Shared-Reality-Lab / IMAGE-server

IMAGE project server components
Other
2 stars 7 forks source link

Investigate Azure computer vision 4.0 preview #528

Open jeffbl opened 1 year ago

jeffbl commented 1 year ago

Azure has a 4.0 of their computer vision (including tagging, OCR, etc.) in public preview. I don't know when this will become the default?

@rianadutta it will be interesting to see how things change, which we should be able to find using the test scripts!

@dafsgit ping since may impact OCR...

@rohanakut the blurb on the MS website implies there might be a more unified API. Do you know if this will impact our use of azure, i.e., will we need to change our preprocessors to take advantage of any of the new functionality? https://learn.microsoft.com/en-us/azure/cognitive-services/computer-vision/whats-new

@rohanakut it looks like they are requiring applications for more and more of their computer vision functionality, e.g. celebrity recognition. Do you think we should be applying for access to any of these? https://learn.microsoft.com/en-us/legal/cognitive-services/computer-vision/limited-acc[…]%2Fcognitive-services%2Fcomputer-vision%2Fcontext%2Fcontext

dafsgit commented 1 year ago

I checked and indeed the OCR results are different. Now the json API response gives everything separated:

The only additional information are the spans and the style array. The one we are using (v3.2) gives just the array of lines and inside each line, the style variable (in which "handwriting" is a value) and the array of words with the confidence.
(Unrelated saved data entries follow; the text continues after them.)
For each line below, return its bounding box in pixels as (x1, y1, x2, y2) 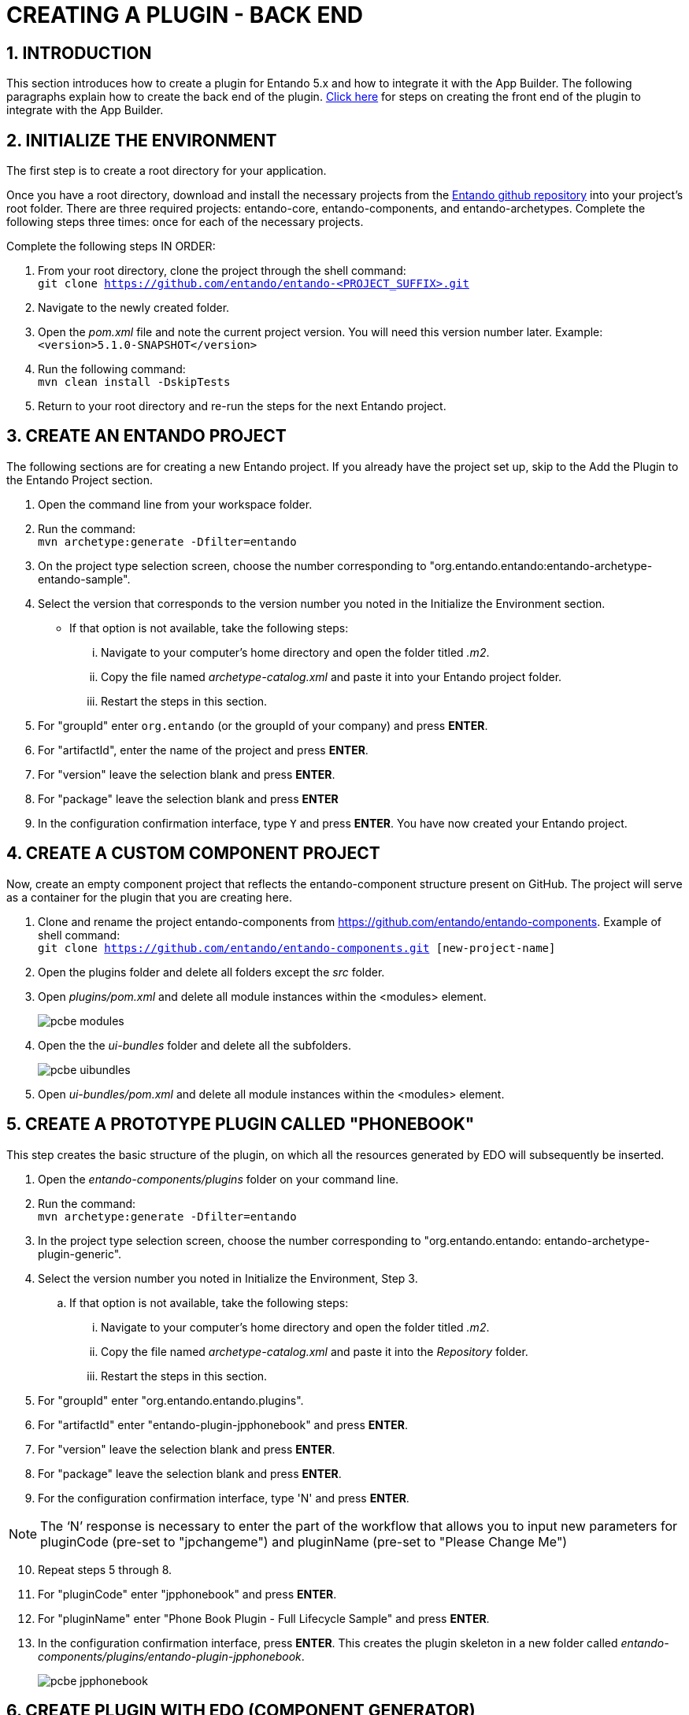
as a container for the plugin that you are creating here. (6, 890, 293, 904)
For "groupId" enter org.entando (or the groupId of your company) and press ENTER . (38, 718, 488, 732)
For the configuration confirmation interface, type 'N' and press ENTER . (38, 1491, 409, 1505)
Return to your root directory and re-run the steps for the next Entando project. (38, 399, 446, 413)
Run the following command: (38, 362, 186, 376)
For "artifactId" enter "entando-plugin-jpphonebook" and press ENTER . (38, 1417, 409, 1432)
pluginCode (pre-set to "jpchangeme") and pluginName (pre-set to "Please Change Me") (40, 1533, 568, 1550)
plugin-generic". (38, 1246, 122, 1261)
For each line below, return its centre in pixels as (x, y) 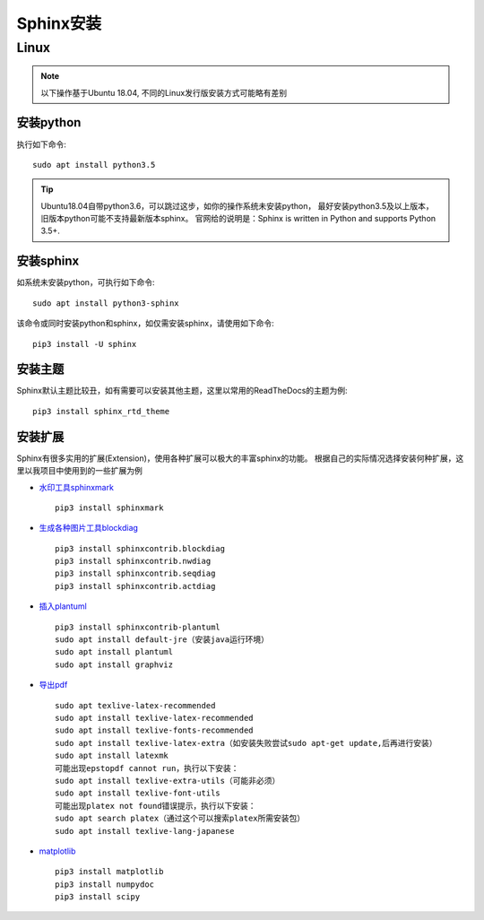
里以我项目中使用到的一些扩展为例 (79, 471)
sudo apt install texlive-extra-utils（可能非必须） (168, 781)
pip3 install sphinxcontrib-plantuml (138, 627)
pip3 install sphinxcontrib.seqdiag (135, 573)
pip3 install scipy (98, 897)
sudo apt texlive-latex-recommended (135, 705)
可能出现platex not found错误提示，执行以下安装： (156, 806)
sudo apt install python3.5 (94, 165)
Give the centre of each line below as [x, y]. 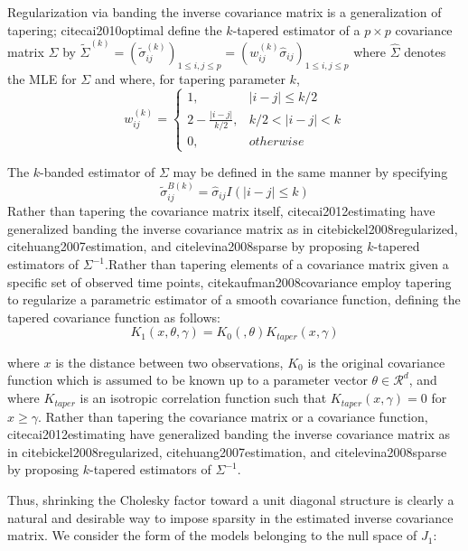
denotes [425, 51]
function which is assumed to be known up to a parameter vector [187, 380]
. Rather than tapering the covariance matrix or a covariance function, [233, 416]
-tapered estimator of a [296, 29]
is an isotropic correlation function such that [203, 398]
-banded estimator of [98, 172]
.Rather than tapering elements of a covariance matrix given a [277, 264]
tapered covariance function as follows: [114, 317]
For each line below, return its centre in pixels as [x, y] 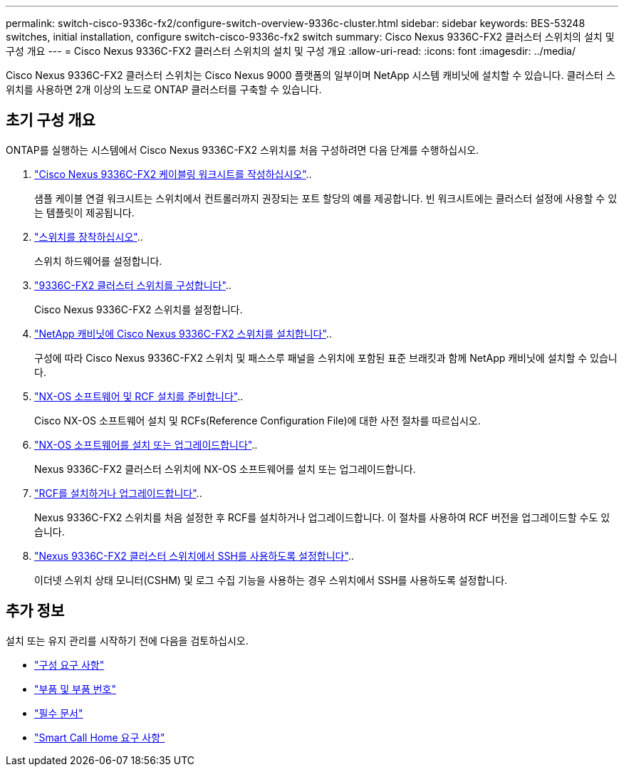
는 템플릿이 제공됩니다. [84, 212]
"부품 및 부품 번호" [76, 689]
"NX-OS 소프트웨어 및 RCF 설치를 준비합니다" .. [139, 396]
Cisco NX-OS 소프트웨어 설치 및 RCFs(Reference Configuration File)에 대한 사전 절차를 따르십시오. [258, 420]
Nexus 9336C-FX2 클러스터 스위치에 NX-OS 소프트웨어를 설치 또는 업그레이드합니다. [225, 469]
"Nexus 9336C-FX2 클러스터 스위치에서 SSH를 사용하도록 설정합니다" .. [194, 555]
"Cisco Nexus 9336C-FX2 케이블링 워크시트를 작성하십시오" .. [173, 174]
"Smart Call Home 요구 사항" [100, 737]
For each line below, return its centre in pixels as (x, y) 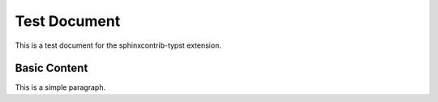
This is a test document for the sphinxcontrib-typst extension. (118, 45)
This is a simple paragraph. (60, 87)
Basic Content (52, 68)

[UPDATE] I ran some tests with the images and Riana's scripts for the preview of v4. The text recognition is definitely better, it reads less noise and in some cases where it didn't recognize anything, it does now. I believe gradual improvement has been made, I compared the new outputs with a couple past tests and noticed that even before they're continuously changing for the better.
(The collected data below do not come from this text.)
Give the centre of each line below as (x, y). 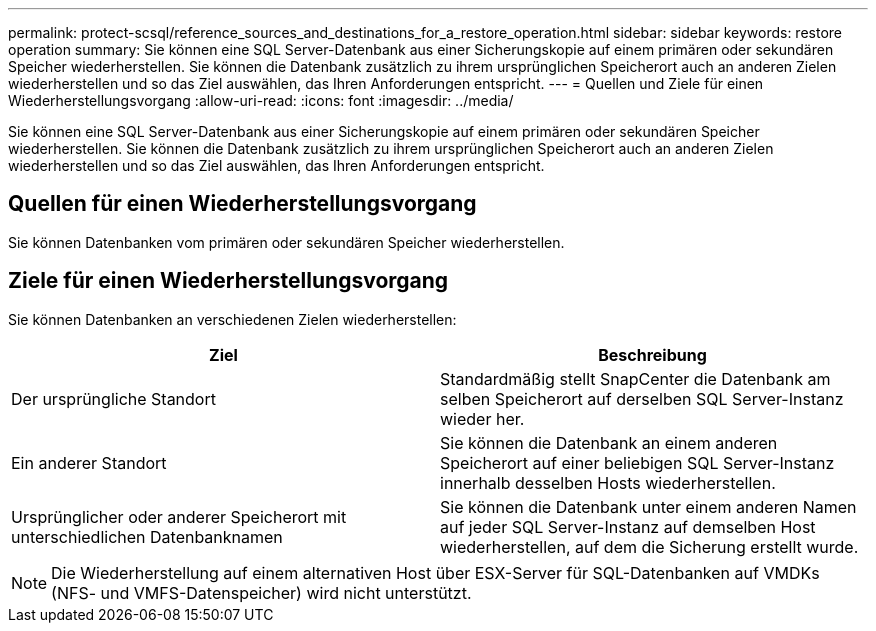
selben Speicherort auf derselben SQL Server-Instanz (642, 398)
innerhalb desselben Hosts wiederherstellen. (608, 482)
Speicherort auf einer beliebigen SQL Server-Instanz (637, 462)
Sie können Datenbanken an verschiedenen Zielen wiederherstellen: (232, 319)
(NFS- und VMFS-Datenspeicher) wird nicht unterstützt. (261, 592)
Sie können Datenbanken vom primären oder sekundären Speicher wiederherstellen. (286, 242)
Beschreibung (652, 354)
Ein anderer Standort (89, 462)
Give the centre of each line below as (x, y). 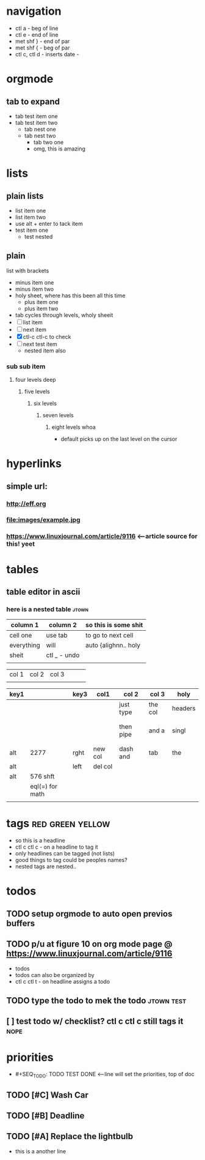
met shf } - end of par (42, 41)
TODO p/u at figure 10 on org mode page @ (89, 944)
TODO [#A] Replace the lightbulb (70, 1136)
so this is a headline (40, 841)
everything (25, 645)
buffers (21, 923)
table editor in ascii (43, 592)
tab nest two (40, 135)
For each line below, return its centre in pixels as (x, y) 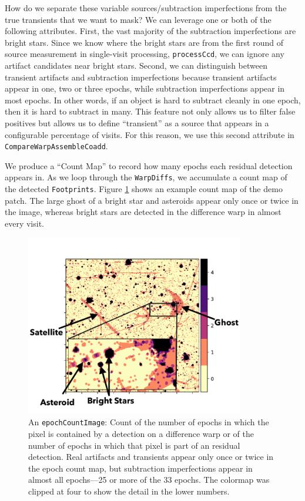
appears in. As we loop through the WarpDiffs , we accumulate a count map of (146, 177)
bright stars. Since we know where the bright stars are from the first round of (144, 42)
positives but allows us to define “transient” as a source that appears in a (137, 123)
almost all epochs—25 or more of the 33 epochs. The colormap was (149, 480)
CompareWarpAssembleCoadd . (56, 146)
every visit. (25, 223)
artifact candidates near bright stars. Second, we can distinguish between (136, 65)
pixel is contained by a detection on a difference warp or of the (141, 434)
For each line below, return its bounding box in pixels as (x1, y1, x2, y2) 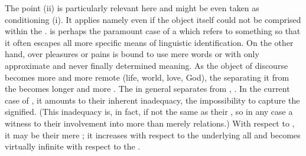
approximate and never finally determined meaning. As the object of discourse (5, 59, 288, 71)
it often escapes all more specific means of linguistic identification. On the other (5, 36, 294, 48)
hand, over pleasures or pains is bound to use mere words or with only (5, 48, 259, 60)
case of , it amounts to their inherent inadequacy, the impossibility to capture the (5, 94, 300, 106)
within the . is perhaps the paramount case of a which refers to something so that (5, 25, 301, 37)
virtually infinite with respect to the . (5, 140, 141, 152)
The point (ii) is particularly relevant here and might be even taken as (5, 2, 259, 14)
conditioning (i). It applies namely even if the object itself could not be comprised (5, 13, 301, 25)
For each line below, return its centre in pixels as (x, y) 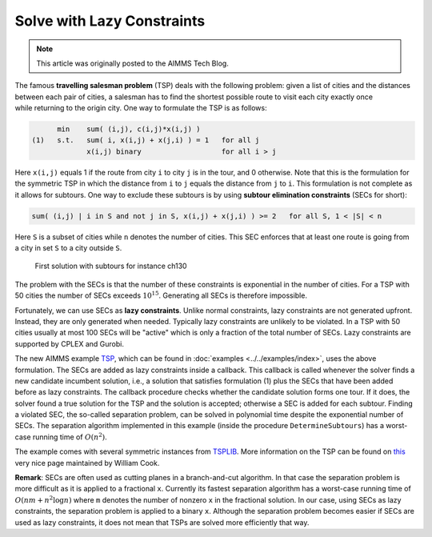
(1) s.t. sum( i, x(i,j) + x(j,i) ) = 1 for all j (146, 140)
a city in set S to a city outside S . (68, 248)
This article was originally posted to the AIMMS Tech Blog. (133, 63)
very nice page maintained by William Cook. (87, 463)
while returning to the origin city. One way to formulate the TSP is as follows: (141, 108)
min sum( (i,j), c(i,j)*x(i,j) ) (129, 129)
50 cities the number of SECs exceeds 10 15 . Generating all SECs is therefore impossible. (161, 295)
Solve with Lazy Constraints (110, 21)

rohanakut commented 1 year ago

@jeffbl The new API has a new output format. The documentation mentions that their output format would change in 4.0 version.
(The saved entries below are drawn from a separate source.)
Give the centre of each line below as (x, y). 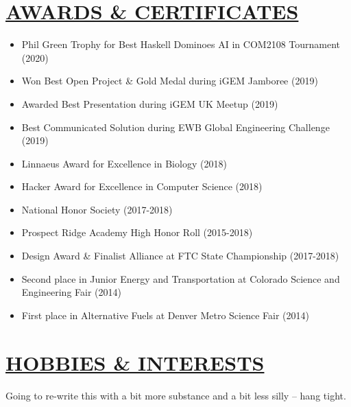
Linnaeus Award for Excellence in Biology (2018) (124, 163)
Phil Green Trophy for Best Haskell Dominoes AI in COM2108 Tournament (181, 44)
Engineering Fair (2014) (71, 292)
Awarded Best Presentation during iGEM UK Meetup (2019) (150, 103)
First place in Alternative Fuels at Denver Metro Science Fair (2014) (165, 315)
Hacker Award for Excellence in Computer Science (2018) (142, 186)
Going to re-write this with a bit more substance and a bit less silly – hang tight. (176, 395)
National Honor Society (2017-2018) (97, 209)
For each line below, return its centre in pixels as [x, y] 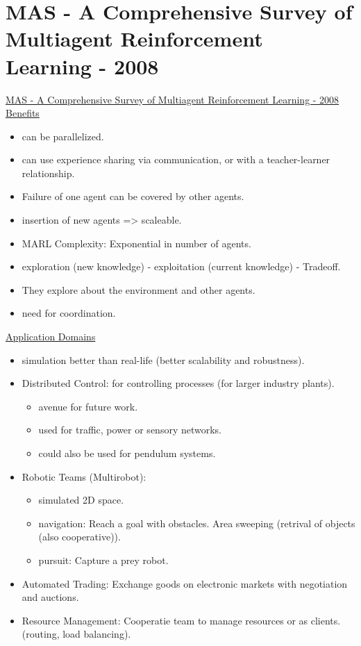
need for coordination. [69, 313]
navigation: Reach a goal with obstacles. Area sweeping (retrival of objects [197, 523]
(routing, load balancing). [76, 634]
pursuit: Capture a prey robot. [103, 560]
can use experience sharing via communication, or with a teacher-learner [176, 159]
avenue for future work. [88, 406]
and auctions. [50, 597]
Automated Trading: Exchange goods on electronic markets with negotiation [185, 583]
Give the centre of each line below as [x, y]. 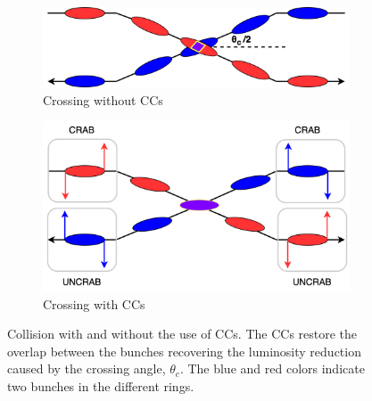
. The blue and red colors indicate [272, 368]
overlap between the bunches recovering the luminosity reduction [184, 351]
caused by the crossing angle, [87, 368]
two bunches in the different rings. [101, 386]
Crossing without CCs [103, 99]
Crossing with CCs [94, 303]
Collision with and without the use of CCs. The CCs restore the [182, 334]
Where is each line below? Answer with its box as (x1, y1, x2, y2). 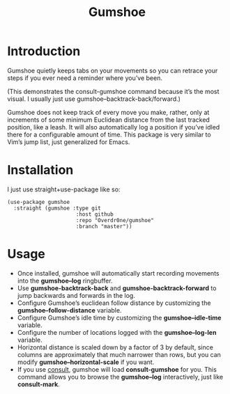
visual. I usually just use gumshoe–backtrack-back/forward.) (7, 95, 181, 103)
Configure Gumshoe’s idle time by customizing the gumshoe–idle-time (17, 313, 222, 322)
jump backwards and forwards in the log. (17, 291, 136, 299)
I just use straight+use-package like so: (7, 185, 121, 194)
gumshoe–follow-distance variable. (17, 306, 122, 314)
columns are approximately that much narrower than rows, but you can (17, 350, 222, 358)
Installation (7, 162, 74, 178)
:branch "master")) (75, 223, 132, 230)
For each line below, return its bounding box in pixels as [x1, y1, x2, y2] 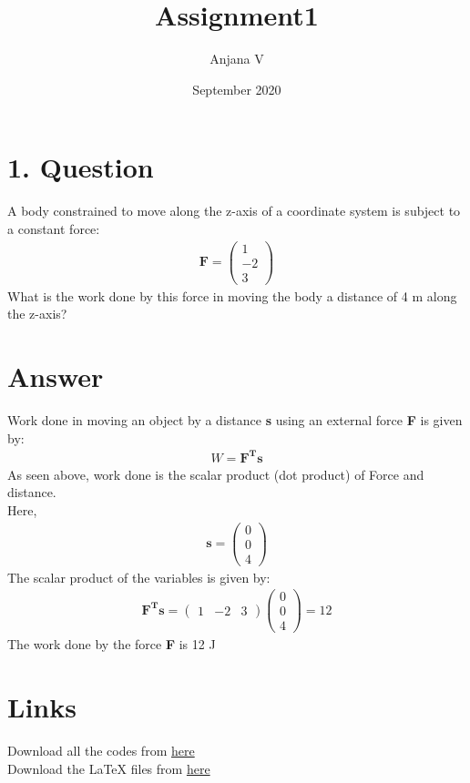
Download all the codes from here [7, 741, 195, 760]
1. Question [7, 148, 154, 186]
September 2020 [192, 79, 281, 98]
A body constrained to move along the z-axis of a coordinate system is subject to [7, 201, 461, 220]
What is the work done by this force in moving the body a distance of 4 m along [7, 286, 457, 305]
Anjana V [209, 49, 264, 68]
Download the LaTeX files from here [7, 758, 210, 778]
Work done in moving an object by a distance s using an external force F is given [7, 410, 463, 429]
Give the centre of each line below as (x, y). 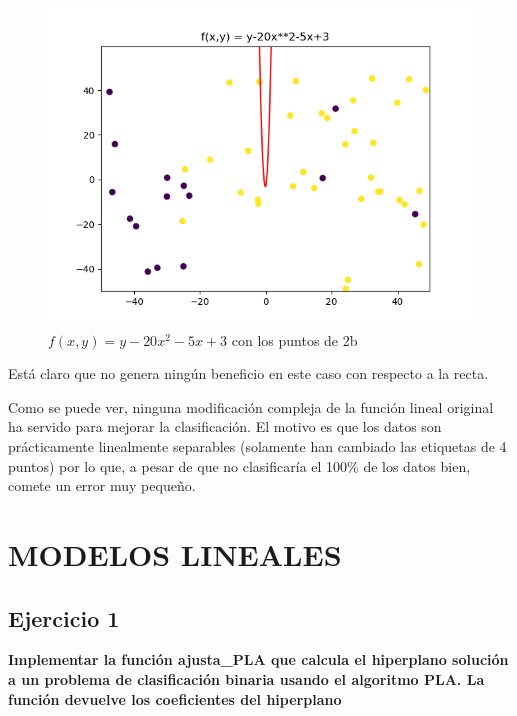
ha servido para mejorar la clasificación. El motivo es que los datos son (225, 426)
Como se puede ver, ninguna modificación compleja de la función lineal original (251, 406)
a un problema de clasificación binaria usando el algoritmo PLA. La (246, 678)
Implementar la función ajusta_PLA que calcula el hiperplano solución (258, 659)
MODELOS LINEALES (175, 553)
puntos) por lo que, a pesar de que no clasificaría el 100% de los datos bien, (239, 465)
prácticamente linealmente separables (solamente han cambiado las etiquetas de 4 (257, 445)
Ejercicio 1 (64, 617)

They haven't mentioned that they are deprecating V3.0, so I don't think we need to make any changes to the code right now. As far as I know, Azure still supports V2.0 as well, so I believe that we would have the support for v3.0 in the forceable future.

rohanakut commented 1 year ago

After discussing, it was decided that we would request Azure for special access to their emotion recognition API, since we fall under the assistive technology criteria. Reassigning this to myself to ensure the application is done in a timely manner

rohanakut commented 1 year ago

@jeffbl do you have the link to the form? I am not able to find the link that you had mentioned in the meeting

jeffbl commented 1 year ago

It is linked in the last link of the original issue above: https://aka.ms/facerecognition

Different pages seem to say different things, but hopefully this is the right starting point....

jeffbl commented 1 year ago

Note there are apparently new captioning ML tools coming online soon, for generating better alt-text: https://techcrunch.com/2023/03/07/microsofts-computer-vision-model-will-generate-alt-text-for-reddit-images/

JRegimbal commented 1 year ago

It seems that several features we use are only listed for version 3.2...is this likely to cause a problem for us?

jeffbl commented 12 months ago

@rohanakut Do you have any documentation or response from the request you made to Azure?

jeffbl commented 11 months ago

@jaydeepsingh25 I'm moving this to backlog. We should definitely investigate upgrading to newer Azure versions, on the assumption that functionality should improve, but this is not high priority vs. the 2diy work.